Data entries
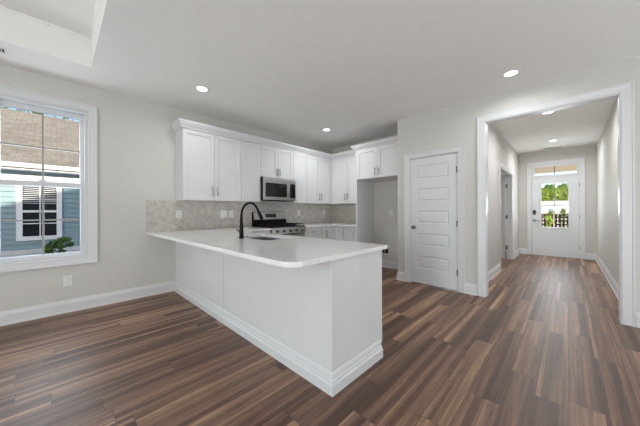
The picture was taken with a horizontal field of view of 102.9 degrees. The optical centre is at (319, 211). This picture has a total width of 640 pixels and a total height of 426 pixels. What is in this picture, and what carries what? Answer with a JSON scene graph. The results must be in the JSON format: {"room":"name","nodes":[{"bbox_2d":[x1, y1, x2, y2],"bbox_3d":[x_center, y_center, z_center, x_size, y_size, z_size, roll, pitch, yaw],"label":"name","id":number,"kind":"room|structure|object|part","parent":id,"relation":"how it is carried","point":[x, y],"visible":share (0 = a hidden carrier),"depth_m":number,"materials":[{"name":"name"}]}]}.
{"room":"kitchen","nodes":[
{"label":"kitchen","id":0,"kind":"room"},
{"bbox_2d":[0,64,331,311],"bbox_3d":[-2.797,-0.191,3.332,0.150,2.770,8.990,0,0,44],"label":"wall","id":1,"kind":"structure","parent":0,"point":[136,157],"depth_m":3.38,"materials":[{"name":"paint"}]},
{"bbox_2d":[0,85,97,272],"bbox_3d":[-3.175,-0.337,2.924,0.176,1.951,0.932,0,0,44],"label":"window","id":2,"kind":"structure","parent":1,"relation":"in","point":[25,100],"depth_m":3.05,"materials":[{"name":"paint"}]},
{"bbox_3d":[-3.193,-0.737,2.940,0.030,0.915,0.696,0,0,44],"label":"sash","id":3,"kind":"part","parent":2,"relation":"part of","materials":[{"name":"plastic"}]},
{"bbox_3d":[-3.165,0.092,2.916,0.030,0.866,0.696,0,0,44],"label":"sash","id":4,"kind":"part","parent":2,"relation":"part of","materials":[{"name":"plastic"}]},
{"bbox_2d":[63,275,72,286],"bbox_3d":[-2.983,0.822,3.020,0.010,0.125,0.080,0,0,44],"label":"wall outlet","id":5,"kind":"object","parent":1,"relation":"attached to","point":[67,280],"visible":1,"depth_m":3.02,"materials":[{"name":"plastic"}]},
{"bbox_2d":[0,280,175,326],"bbox_3d":[-3.963,1.125,1.999,0.024,0.148,5.143,0,0,44],"label":"baseboard","id":6,"kind":"structure","parent":1,"relation":"attached to","point":[8,317],"depth_m":3.08,"materials":[{"name":"paint"}]},
{"bbox_2d":[175,128,240,201],"bbox_3d":[-1.742,-0.679,4.054,0.361,1.033,0.897,0,0,44],"label":"upper cabinet","id":7,"kind":"object","parent":1,"relation":"attached to","point":[208,166],"visible":1,"depth_m":3.88,"materials":[{"name":"paint"}]},
{"bbox_3d":[-1.798,-0.675,3.796,0.019,1.017,0.445,0,0,44],"label":"door","id":8,"kind":"part","parent":7,"relation":"part of","materials":[{"name":"paint"}]},
{"bbox_3d":[-1.485,-0.676,4.118,0.019,1.017,0.443,0,0,44],"label":"door","id":9,"kind":"part","parent":7,"relation":"part of","materials":[{"name":"paint"}]},
{"bbox_2d":[170,118,360,158],"bbox_3d":[-0.675,-1.250,4.566,3.360,0.100,0.866,0,0,-40],"label":"crown molding","id":10,"kind":"structure","parent":7,"relation":"attached to","point":[179,123],"depth_m":4.35,"materials":[{"name":"paint"}]},
{"bbox_2d":[240,140,259,201],"bbox_3d":[-1.308,-0.681,4.524,0.329,1.033,0.375,0,0,44],"label":"upper cabinet","id":11,"kind":"object","parent":1,"relation":"attached to","point":[250,152],"visible":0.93,"depth_m":4.41,"materials":[{"name":"paint"}]},
{"bbox_2d":[146,200,355,231],"bbox_3d":[-0.642,0.060,4.592,1.186,0.454,3.942,0,0,44],"label":"backsplash","id":12,"kind":"structure","parent":1,"relation":"attached to","point":[161,214],"depth_m":4.40,"materials":[{"name":"tile"}]},
{"bbox_2d":[176,210,181,217],"bbox_3d":[-2.145,0.046,3.874,0.010,0.120,0.085,0,0,44],"label":"wall outlet","id":13,"kind":"object","parent":12,"relation":"attached to","point":[178,212],"visible":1,"depth_m":3.88,"materials":[{"name":"plastic"}]},
{"bbox_2d":[220,211,226,217],"bbox_3d":[-1.654,0.047,4.380,0.010,0.120,0.115,0,0,44],"label":"light switch","id":14,"kind":"object","parent":12,"relation":"attached to","point":[223,214],"visible":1,"depth_m":4.38,"materials":[{"name":"plastic"}]},
{"bbox_2d":[260,144,292,179],"bbox_3d":[-0.900,-0.909,4.922,0.361,0.580,0.761,0,0,44],"label":"upper cabinet","id":15,"kind":"object","parent":1,"relation":"attached to","point":[274,162],"visible":0.8,"depth_m":4.78,"materials":[{"name":"paint"}]},
{"bbox_3d":[-0.933,-0.905,4.689,0.019,0.564,0.376,0,0,44],"label":"door","id":16,"kind":"part","parent":15,"relation":"part of","materials":[{"name":"paint"}]},
{"bbox_2d":[260,176,295,201],"bbox_3d":[-0.862,-0.408,4.887,0.440,0.417,0.756,0,0,44],"label":"microwave","id":17,"kind":"object","parent":15,"relation":"attached to","point":[271,189],"visible":0.94,"depth_m":4.71,"materials":[{"name":"silver metal"}]},
{"bbox_3d":[-0.796,-0.378,4.712,0.012,0.344,0.592,0,0,44],"label":"door","id":18,"kind":"part","parent":17,"relation":"part of","materials":[{"name":"silver metal"}]},
{"bbox_3d":[-0.534,-0.379,4.983,0.011,0.344,0.158,0,0,44],"label":"control panel","id":19,"kind":"part","parent":17,"relation":"part of","materials":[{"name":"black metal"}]},
{"bbox_3d":[-0.668,-0.906,4.962,0.019,0.564,0.376,0,0,44],"label":"door","id":20,"kind":"part","parent":15,"relation":"part of","materials":[{"name":"paint"}]},
{"bbox_2d":[284,151,306,203],"bbox_3d":[-0.513,-0.685,5.343,0.329,1.033,0.375,0,0,44],"label":"upper cabinet","id":21,"kind":"object","parent":1,"relation":"attached to","point":[299,159],"visible":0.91,"depth_m":5.24,"materials":[{"name":"paint"}]},
{"bbox_3d":[-0.402,-0.681,5.235,0.019,1.017,0.371,0,0,44],"label":"door","id":22,"kind":"part","parent":21,"relation":"part of","materials":[{"name":"paint"}]},
{"bbox_2d":[300,154,330,203],"bbox_3d":[0.031,-0.687,5.881,0.361,1.033,1.149,0,0,44],"label":"upper cabinet","id":23,"kind":"object","parent":1,"relation":"attached to","point":[318,168],"visible":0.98,"depth_m":5.60,"materials":[{"name":"paint"}]},
{"bbox_3d":[-0.139,-0.682,5.506,0.019,1.017,0.370,0,0,44],"label":"door","id":24,"kind":"part","parent":23,"relation":"part of","materials":[{"name":"paint"}]},
{"bbox_3d":[0.117,-0.683,5.770,0.019,1.017,0.355,0,0,44],"label":"door","id":25,"kind":"part","parent":23,"relation":"part of","materials":[{"name":"paint"}]},
{"bbox_2d":[0,254,639,425],"bbox_3d":[1.279,1.246,2.320,7.402,0.140,12.903,0,0,44],"label":"floor","id":26,"kind":"structure","parent":0,"point":[547,344],"depth_m":1.95,"materials":[{"name":"brown wood"}]},
{"bbox_2d":[252,230,269,232],"bbox_3d":[-1.289,0.755,4.304,0.653,0.864,0.676,0,0,44],"label":"base cabinet","id":27,"kind":"object","parent":26,"relation":"on","point":[267,231],"visible":0.09,"depth_m":4.25,"materials":[{"name":"paint"}]},
{"bbox_2d":[174,241,382,396],"bbox_3d":[-0.822,0.753,2.974,3.176,0.864,0.689,0,0,44],"label":"base cabinet","id":28,"kind":"object","parent":26,"relation":"on","point":[321,321],"visible":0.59,"depth_m":1.98,"materials":[{"name":"paint"}]},
{"bbox_3d":[-1.606,0.756,3.309,1.584,0.864,0.019,0,0,44],"label":"panel","id":29,"kind":"part","parent":28,"relation":"part of","materials":[{"name":"paint"}]},
{"bbox_2d":[147,227,387,267],"bbox_3d":[-0.725,0.304,3.082,3.168,0.032,1.646,0,0,44],"label":"countertop","id":30,"kind":"structure","parent":28,"relation":"on","point":[288,251],"depth_m":2.12,"materials":[{"name":"stone"}]},
{"bbox_2d":[236,202,262,238],"bbox_3d":[-0.768,0.091,2.817,0.102,0.394,0.297,0,0,44],"label":"faucet","id":31,"kind":"object","parent":30,"relation":"on","point":[241,231],"visible":1,"depth_m":2.71,"materials":[{"name":"black metal"}]},
{"bbox_2d":[251,237,277,239],"bbox_3d":[-0.625,0.412,2.858,0.664,0.183,0.394,0,0,44],"label":"sink","id":32,"kind":"object","parent":30,"relation":"in","point":[258,238],"visible":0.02,"depth_m":3.15,"materials":[{"name":"silver metal"}]},
{"bbox_3d":[-0.481,0.752,2.217,1.534,0.864,0.019,0,0,44],"label":"panel","id":33,"kind":"part","parent":28,"relation":"part of","materials":[{"name":"paint"}]},
{"bbox_3d":[0.288,0.748,1.895,0.019,0.864,0.627,0,0,44],"label":"panel","id":34,"kind":"part","parent":28,"relation":"part of","materials":[{"name":"paint"}]},
{"bbox_2d":[252,212,305,236],"bbox_3d":[-0.758,0.597,4.802,0.701,1.175,0.762,0,0,44],"label":"range","id":35,"kind":"object","parent":26,"relation":"on","point":[276,221],"visible":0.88,"depth_m":4.78,"materials":[{"name":"silver metal"}]},
{"bbox_2d":[254,225,304,227],"bbox_3d":[-0.751,0.277,4.794,0.575,0.016,0.762,0,0,44],"label":"cooktop","id":36,"kind":"object","parent":35,"relation":"in","point":[261,226],"depth_m":4.64,"materials":[{"name":"black metal"}]},
{"bbox_3d":[-0.551,0.347,4.600,0.058,0.124,0.762,0,0,44],"label":"control panel","id":37,"kind":"part","parent":35,"relation":"part of","materials":[{"name":"silver metal"}]},
{"bbox_3d":[-0.558,0.697,4.608,0.033,0.555,0.758,0,0,44],"label":"oven door","id":38,"kind":"part","parent":35,"relation":"part of","materials":[{"name":"silver metal"}]},
{"bbox_2d":[304,227,322,238],"bbox_3d":[-0.331,0.751,5.291,0.653,0.864,0.522,0,0,44],"label":"base cabinet","id":39,"kind":"object","parent":26,"relation":"on","point":[314,232],"visible":0.23,"depth_m":5.12,"materials":[{"name":"paint"}]},
{"bbox_3d":[-0.127,0.635,5.093,0.019,0.285,0.513,0,0,44],"label":"drawer","id":40,"kind":"part","parent":39,"relation":"part of","materials":[{"name":"paint"}]},
{"bbox_2d":[323,226,343,240],"bbox_3d":[0.273,0.748,5.761,0.866,0.864,0.992,0,0,44],"label":"base cabinet","id":41,"kind":"object","parent":26,"relation":"on","point":[329,232],"visible":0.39,"depth_m":5.44,"materials":[{"name":"paint"}]},
{"bbox_2d":[296,223,355,227],"bbox_3d":[0.203,0.300,5.463,1.186,0.032,1.516,0,0,44],"label":"countertop","id":42,"kind":"structure","parent":41,"relation":"on","point":[314,224],"depth_m":5.46,"materials":[{"name":"stone"}]},
{"bbox_3d":[0.183,0.699,5.412,0.019,0.743,0.355,0,0,44],"label":"door","id":43,"kind":"part","parent":41,"relation":"part of","materials":[{"name":"paint"}]},
{"bbox_3d":[0.409,0.698,5.457,0.238,0.743,0.019,0,0,44],"label":"door","id":44,"kind":"part","parent":41,"relation":"part of","materials":[{"name":"paint"}]},
{"bbox_2d":[343,226,355,241],"bbox_3d":[0.813,0.746,5.468,0.317,0.864,0.661,0,0,44],"label":"base cabinet","id":45,"kind":"object","parent":26,"relation":"on","point":[349,233],"visible":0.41,"depth_m":5.27,"materials":[{"name":"paint"}]},
{"bbox_2d":[355,151,373,243],"bbox_3d":[0.949,-0.015,5.354,0.034,2.385,0.631,0,0,44],"label":"panel","id":46,"kind":"object","parent":26,"relation":"on","point":[364,189],"visible":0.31,"depth_m":5.30,"materials":[{"name":"paint"}]},
{"bbox_2d":[0,0,639,153],"bbox_3d":[1.268,-1.744,2.213,7.552,0.360,13.053,0,0,44],"label":"ceiling","id":47,"kind":"structure","parent":0,"point":[292,69],"depth_m":2.55,"materials":[{"name":"paint"}]},
{"bbox_2d":[0,46,8,54],"bbox_3d":[-3.135,-1.541,2.348,0.140,0.008,0.335,0,0,44],"label":"ceiling vent","id":48,"kind":"object","parent":47,"relation":"in","point":[3,50],"visible":1,"depth_m":2.45,"materials":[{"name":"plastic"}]},
{"bbox_2d":[0,0,98,40],"bbox_3d":[-1.525,-1.852,-0.645,6.080,0.020,3.562,0,0,44],"label":"trim","id":49,"kind":"structure","parent":47,"relation":"attached to","point":[97,1],"depth_m":2.48,"materials":[{"name":"paint"}]},
{"bbox_2d":[195,85,208,91],"bbox_3d":[-1.491,-1.548,3.226,0.170,0.007,0.170,0,0,44],"label":"recessed light","id":50,"kind":"object","parent":47,"relation":"in","point":[201,88],"visible":1,"depth_m":3.22,"materials":[{"name":"plastic"}]},
{"bbox_2d":[502,69,519,76],"bbox_3d":[2.165,-1.564,2.894,0.170,0.007,0.170,0,0,44],"label":"recessed light","id":51,"kind":"object","parent":47,"relation":"in","point":[512,72],"visible":1,"depth_m":2.89,"materials":[{"name":"plastic"}]},
{"bbox_2d":[332,134,397,261],"bbox_3d":[1.164,-0.208,5.669,2.282,2.770,0.120,0,0,44],"label":"wall","id":52,"kind":"structure","parent":0,"point":[385,192],"depth_m":5.37,"materials":[{"name":"paint"}]},
{"bbox_2d":[331,155,355,203],"bbox_3d":[0.691,-0.690,5.748,0.874,1.033,0.421,0,0,44],"label":"upper cabinet","id":53,"kind":"object","parent":52,"relation":"attached to","point":[343,183],"visible":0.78,"depth_m":5.68,"materials":[{"name":"paint"}]},
{"bbox_3d":[0.444,-0.685,5.752,0.394,1.017,0.019,0,0,44],"label":"door","id":54,"kind":"part","parent":53,"relation":"part of","materials":[{"name":"paint"}]},
{"bbox_3d":[0.732,-0.686,5.472,0.400,1.017,0.019,0,0,44],"label":"door","id":55,"kind":"part","parent":53,"relation":"part of","materials":[{"name":"paint"}]},
{"bbox_2d":[357,143,397,181],"bbox_3d":[1.281,-0.921,5.004,0.932,0.575,0.666,0,0,44],"label":"upper cabinet","id":56,"kind":"object","parent":52,"relation":"attached to","point":[377,164],"visible":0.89,"depth_m":4.79,"materials":[{"name":"paint"}]},
{"bbox_3d":[0.911,-0.920,4.956,0.458,0.567,0.019,0,0,44],"label":"door","id":57,"kind":"part","parent":56,"relation":"part of","materials":[{"name":"paint"}]},
{"bbox_2d":[351,136,397,150],"bbox_3d":[1.074,-1.258,4.866,1.037,0.100,0.231,0,0,44],"label":"crown molding","id":58,"kind":"structure","parent":56,"relation":"on","point":[392,140],"depth_m":4.76,"materials":[{"name":"paint"}]},
{"bbox_3d":[1.244,-0.921,4.633,0.460,0.567,0.019,0,0,44],"label":"door","id":59,"kind":"part","parent":56,"relation":"part of","materials":[{"name":"paint"}]},
{"bbox_2d":[382,246,388,254],"bbox_3d":[1.365,0.816,5.360,0.180,0.180,0.049,0,0,44],"label":"water valve box","id":60,"kind":"object","parent":52,"relation":"attached to","point":[385,251],"visible":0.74,"depth_m":5.35,"materials":[{"name":"plastic"}]},
{"bbox_2d":[488,124,518,270],"bbox_3d":[3.813,-0.220,5.407,0.120,2.770,4.673,0,0,44],"label":"wall","id":61,"kind":"structure","parent":0,"point":[499,148],"depth_m":4.84,"materials":[{"name":"paint"}]},
{"bbox_2d":[488,263,500,281],"bbox_3d":[2.919,1.095,4.375,0.024,0.148,1.785,0,0,44],"label":"baseboard","id":62,"kind":"structure","parent":61,"relation":"attached to","point":[493,272],"depth_m":4.57,"materials":[{"name":"paint"}]},
{"bbox_2d":[499,162,513,269],"bbox_3d":[3.819,0.101,5.930,0.894,2.129,1.698,0,0,44],"label":"door","id":63,"kind":"structure","parent":61,"relation":"in","point":[506,232],"depth_m":6.22,"materials":[{"name":"paint"}]},
{"bbox_2d":[514,248,526,257],"bbox_3d":[5.168,1.085,6.583,0.179,0.148,1.105,0,0,44],"label":"baseboard","id":64,"kind":"structure","parent":61,"relation":"attached to","point":[518,251],"depth_m":6.93,"materials":[{"name":"paint"}]},
{"bbox_2d":[397,55,639,318],"bbox_3d":[3.206,-0.217,2.655,5.093,2.770,0.123,0,0,44],"label":"wall","id":65,"kind":"structure","parent":0,"point":[454,125],"depth_m":3.57,"materials":[{"name":"paint"}]},
{"bbox_2d":[382,260,403,280],"bbox_3d":[1.303,1.102,4.922,1.070,0.148,0.767,0,0,44],"label":"baseboard","id":66,"kind":"structure","parent":65,"relation":"attached to","point":[385,263],"depth_m":5.22,"materials":[{"name":"paint"}]},
{"bbox_2d":[404,144,464,292],"bbox_3d":[1.776,0.110,4.005,0.903,2.129,0.180,0,0,44],"label":"door","id":67,"kind":"structure","parent":65,"relation":"in","point":[434,211],"depth_m":3.96,"materials":[{"name":"paint"}]},
{"bbox_2d":[464,283,477,295],"bbox_3d":[2.127,1.099,3.604,0.166,0.148,0.024,0,0,44],"label":"baseboard","id":68,"kind":"structure","parent":65,"relation":"attached to","point":[472,289],"depth_m":3.59,"materials":[{"name":"paint"}]},
{"bbox_2d":[477,81,635,326],"bbox_3d":[2.734,-0.071,3.113,1.384,2.482,0.175,0,0,44],"label":"trim","id":69,"kind":"structure","parent":65,"relation":"attached to","point":[625,92],"depth_m":2.67,"materials":[{"name":"paint"}]},
{"bbox_2d":[636,312,639,327],"bbox_3d":[4.089,1.090,1.702,2.507,0.148,0.024,0,0,44],"label":"baseboard","id":70,"kind":"structure","parent":65,"relation":"attached to","point":[637,313],"depth_m":2.56,"materials":[{"name":"paint"}]},
{"bbox_2d":[501,144,596,253],"bbox_3d":[5.152,-0.226,7.454,4.216,2.770,0.130,0,0,44],"label":"wall","id":71,"kind":"structure","parent":0,"point":[589,152],"depth_m":6.22,"materials":[{"name":"paint"}]},
{"bbox_2d":[527,157,585,258],"bbox_3d":[6.043,-0.074,6.572,1.090,2.459,0.196,0,0,44],"label":"door","id":72,"kind":"structure","parent":71,"relation":"in","point":[569,242],"depth_m":6.50,"materials":[{"name":"paint"}]},
{"bbox_2d":[597,98,617,283],"bbox_3d":[4.949,-0.225,4.304,0.120,2.770,4.673,0,0,44],"label":"wall","id":73,"kind":"structure","parent":0,"point":[607,144],"depth_m":4.28,"materials":[{"name":"paint"}]},
{"bbox_2d":[586,253,617,298],"bbox_3d":[4.872,1.087,4.439,0.186,0.148,4.596,0,0,44],"label":"baseboard","id":74,"kind":"structure","parent":73,"relation":"attached to","point":[589,256],"depth_m":4.53,"materials":[{"name":"paint"}]},
{"label":"outside","id":75,"kind":"structure","parent":0,"visible":0},
{"bbox_2d":[0,212,567,256],"bbox_3d":[24.374,0.837,25.122,140.000,0.920,150.000,0,0,44],"label":"ground","id":76,"kind":"structure","parent":75,"point":[541,212],"depth_m":26.93,"materials":[{"name":"beige concrete"}]},
{"bbox_2d":[0,250,79,257],"bbox_3d":[-6.138,1.375,5.960,7.320,0.065,18.000,0,0,44],"label":"path","id":77,"kind":"structure","parent":76,"relation":"on","point":[75,250],"depth_m":8.00,"materials":[{"name":"concrete"}]},
{"bbox_2d":[44,236,74,253],"bbox_3d":[-8.057,1.066,7.873,0.637,0.589,0.738,0,0,44],"label":"shrub","id":78,"kind":"object","parent":77,"relation":"on","point":[49,248],"visible":0.97,"depth_m":7.78,"materials":[{"name":"green plant"}]},
{"bbox_2d":[0,107,79,255],"bbox_3d":[-14.079,-1.701,12.258,13.730,6.154,16.800,0,0,44],"label":"neighbor house","id":79,"kind":"structure","parent":76,"relation":"on","point":[16,127],"depth_m":8.48,"materials":[{"name":"blue"}]},
{"bbox_3d":[-9.065,-0.002,8.267,0.002,1.595,0.744,0,0,44],"label":"pane","id":80,"kind":"part","parent":79,"relation":"part of","materials":[{"name":"black glass"}]},
{"bbox_2d":[23,188,55,203],"bbox_3d":[-9.066,-0.498,8.266,0.001,0.497,0.724,0,0,44],"label":"blind","id":81,"kind":"object","parent":79,"relation":"hanging from","point":[30,195],"depth_m":8.24,"materials":[{"name":"white plastic"}]},
{"bbox_2d":[541,188,550,200],"bbox_3d":[59.181,-3.059,68.009,3.633,6.781,3.475,0,0,44],"label":"tree","id":82,"kind":"object","parent":76,"relation":"on","point":[544,192],"visible":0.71,"depth_m":67.11,"materials":[{"name":"green plant"}]},
{"bbox_2d":[544,184,551,199],"bbox_3d":[65.708,-3.805,74.133,3.143,8.216,3.532,0,0,44],"label":"tree","id":83,"kind":"object","parent":76,"relation":"on","point":[547,185],"visible":0.16,"depth_m":73.62,"materials":[{"name":"green plant"}]},
{"bbox_2d":[541,201,567,211],"bbox_3d":[57.909,-1.117,62.512,15.000,2.900,8.000,0,0,44],"label":"house","id":84,"kind":"structure","parent":76,"relation":"on","point":[545,205],"depth_m":60.67,"materials":[{"name":"white"}]},
{"bbox_2d":[549,187,563,200],"bbox_3d":[62.655,-3.028,67.891,3.476,6.690,3.655,0,0,44],"label":"tree","id":85,"kind":"object","parent":76,"relation":"on","point":[558,194],"visible":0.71,"depth_m":67.19,"materials":[{"name":"green plant"}]},
{"bbox_2d":[559,186,567,200],"bbox_3d":[66.121,-3.324,68.200,3.334,7.250,3.004,0,0,44],"label":"tree","id":86,"kind":"object","parent":76,"relation":"on","point":[564,189],"visible":0.48,"depth_m":68.06,"materials":[{"name":"green plant"}]},
{"bbox_3d":[7.067,1.246,7.711,6.600,0.130,2.897,0,0,44],"label":"floor","id":87,"kind":"structure","parent":76,"relation":"on","visible":0},
{"bbox_2d":[541,214,552,226],"bbox_3d":[7.038,0.634,7.971,0.380,1.094,0.400,0,0,44],"label":"porch chair","id":88,"kind":"object","parent":87,"relation":"on","point":[542,215],"visible":0.2,"depth_m":7.83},
{"bbox_2d":[545,209,553,226],"bbox_3d":[6.724,0.547,7.482,0.300,1.271,0.300,0,0,44],"label":"plant","id":89,"kind":"object","parent":87,"relation":"on","point":[548,217],"visible":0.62,"depth_m":7.48,"materials":[{"name":"green plant"}]},
{"bbox_2d":[555,214,567,226],"bbox_3d":[7.336,0.632,7.682,0.380,1.094,0.400,0,0,44],"label":"porch chair","id":90,"kind":"object","parent":87,"relation":"on","point":[556,215],"visible":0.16,"depth_m":7.57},
{"bbox_2d":[558,207,567,226],"bbox_3d":[7.830,0.525,8.220,0.300,1.305,0.300,0,0,44],"label":"plant","id":91,"kind":"object","parent":87,"relation":"on","point":[562,209],"visible":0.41,"depth_m":8.19,"materials":[{"name":"green plant"}]},
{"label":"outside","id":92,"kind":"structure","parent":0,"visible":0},
{"bbox_2d":[534,164,576,173],"bbox_3d":[7.265,-1.435,7.926,7.000,0.070,3.497,0,0,44],"label":"ceiling","id":93,"kind":"structure","parent":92,"point":[563,168],"depth_m":8.55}
]}

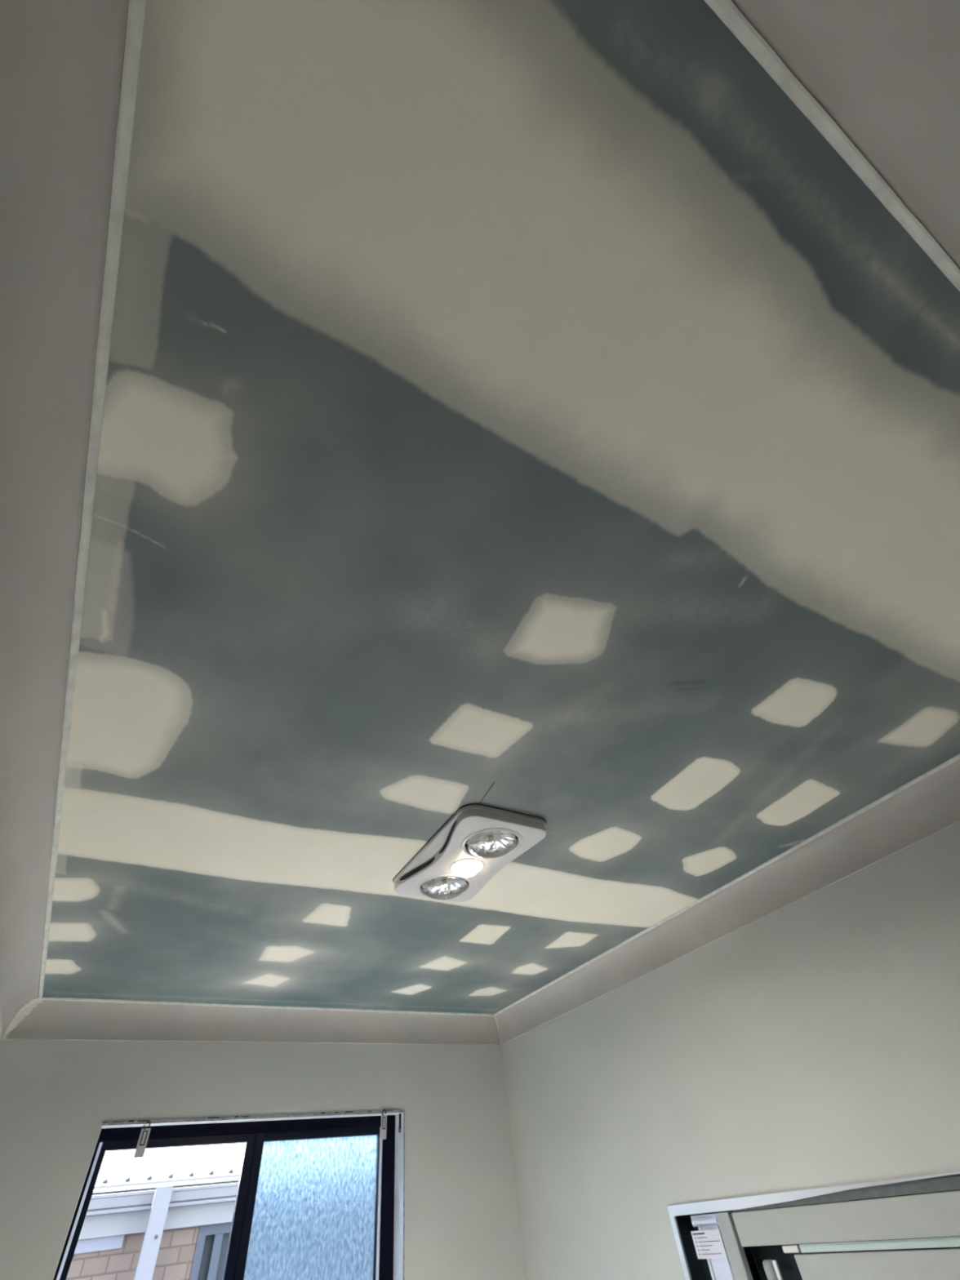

* **YOUR GOAL**:
Show each line of the records above containing "outside".

* **SOLUTION TO THE EXERCISE**:
{"label":"outside","id":75,"kind":"structure","parent":0,"visible":0},
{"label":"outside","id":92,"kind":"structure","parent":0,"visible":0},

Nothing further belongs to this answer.